El Bermejino prehistórico: 4

III
El Bermejino prehistórico
de Juan Valera
IV
V


- IV - editar

Luego que Mutileder echó sapos y culebras por la boca y se desahogó cuanto pudo, acudió a dar a su presunto suegro la mala noticia del rapto y a consolarle, si cabía consuelo en tamaño dolor.

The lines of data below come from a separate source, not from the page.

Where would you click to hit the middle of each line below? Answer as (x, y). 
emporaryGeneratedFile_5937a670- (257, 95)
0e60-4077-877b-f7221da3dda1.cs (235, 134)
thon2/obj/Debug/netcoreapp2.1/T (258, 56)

Para evitar prolijidad no se ponen aquí las lamentaciones que hicieron ambos a dúo. Lo que importa saber es que Mutileder y su suegro, después de maduro examen, reconocieron que era inútil quejarse del rapto a las autoridades de Málaga, las cuales no les harían caso, o si les hacían caso nada podrían contra un marino tan mimado en Tiro como Adherbal lo era. A cualquiera exhorto que los sufetes o jueces de Málaga enviasen contra Adherbal, era evidente que los sufetes tirios habían de dar carpetazo, haciendo la vista gorda. No había más recurso que resignarse y aguantarse, o tomar la venganza y la satisfacción por la propia mano. Esto último fue lo que decidió Mutileder con varonil energía.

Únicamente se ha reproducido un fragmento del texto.